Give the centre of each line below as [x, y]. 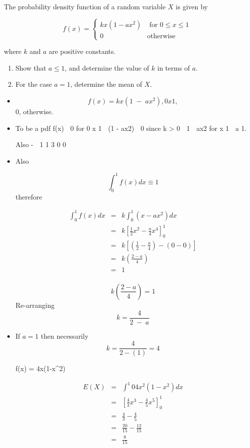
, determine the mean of [106, 84]
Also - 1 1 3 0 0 [41, 144]
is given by [192, 6]
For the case [34, 84]
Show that [31, 67]
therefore [29, 196]
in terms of [174, 67]
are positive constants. [82, 51]
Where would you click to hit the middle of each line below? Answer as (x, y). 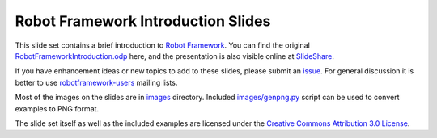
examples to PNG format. (57, 108)
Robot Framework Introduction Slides (143, 21)
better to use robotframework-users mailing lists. (96, 82)
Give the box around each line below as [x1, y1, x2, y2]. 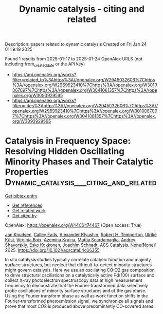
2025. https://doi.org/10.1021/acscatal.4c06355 [5, 247, 100, 253]
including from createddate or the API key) [5, 61, 85, 68]
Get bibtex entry [5, 193, 37, 198]
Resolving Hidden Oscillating [5, 146, 125, 157]
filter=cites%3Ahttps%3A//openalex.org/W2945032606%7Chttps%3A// [12, 102, 158, 108]
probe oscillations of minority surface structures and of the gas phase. [5, 288, 146, 294]
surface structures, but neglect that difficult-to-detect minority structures [5, 262, 152, 268]
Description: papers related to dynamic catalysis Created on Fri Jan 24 [5, 41, 147, 47]
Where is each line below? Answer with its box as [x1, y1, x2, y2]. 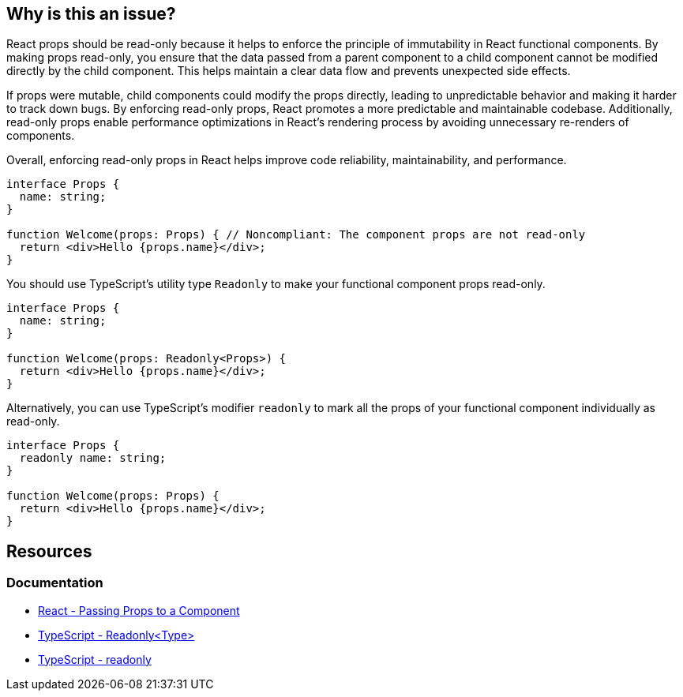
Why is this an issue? [6, 4, 176, 24]
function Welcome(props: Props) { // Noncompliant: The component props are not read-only [6, 228, 586, 242]
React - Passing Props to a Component [38, 603, 240, 617]
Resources [6, 541, 92, 561]
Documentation [6, 575, 103, 591]
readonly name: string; [19, 452, 167, 465]

* _What you should do_
Write out the whole listing exactly, and drop the pictures.

* _Answer box_
Give the centre of each line below as [x, y]. 
, determine the mean of [106, 84]
Also - 1 1 3 0 0 [41, 144]
is given by [192, 6]
For the case [34, 84]
Show that [31, 67]
therefore [29, 196]
in terms of [174, 67]
are positive constants. [82, 51]
Where would you click to hit the middle of each line below? Answer as (x, y). 
examples to PNG format. (57, 108)
Robot Framework Introduction Slides (143, 21)
better to use robotframework-users mailing lists. (96, 82)
Give the box around each line below as [x1, y1, x2, y2]. 
2025. https://doi.org/10.1021/acscatal.4c06355 [5, 247, 100, 253]
including from createddate or the API key) [5, 61, 85, 68]
Get bibtex entry [5, 193, 37, 198]
Resolving Hidden Oscillating [5, 146, 125, 157]
filter=cites%3Ahttps%3A//openalex.org/W2945032606%7Chttps%3A// [12, 102, 158, 108]
probe oscillations of minority surface structures and of the gas phase. [5, 288, 146, 294]
surface structures, but neglect that difficult-to-detect minority structures [5, 262, 152, 268]
Description: papers related to dynamic catalysis Created on Fri Jan 24 [5, 41, 147, 47]
Where is each line below? Answer with its box as [x1, y1, x2, y2]. 
Why is this an issue? [6, 4, 176, 24]
function Welcome(props: Props) { // Noncompliant: The component props are not read-only [6, 228, 586, 242]
React - Passing Props to a Component [38, 603, 240, 617]
Resources [6, 541, 92, 561]
Documentation [6, 575, 103, 591]
readonly name: string; [19, 452, 167, 465]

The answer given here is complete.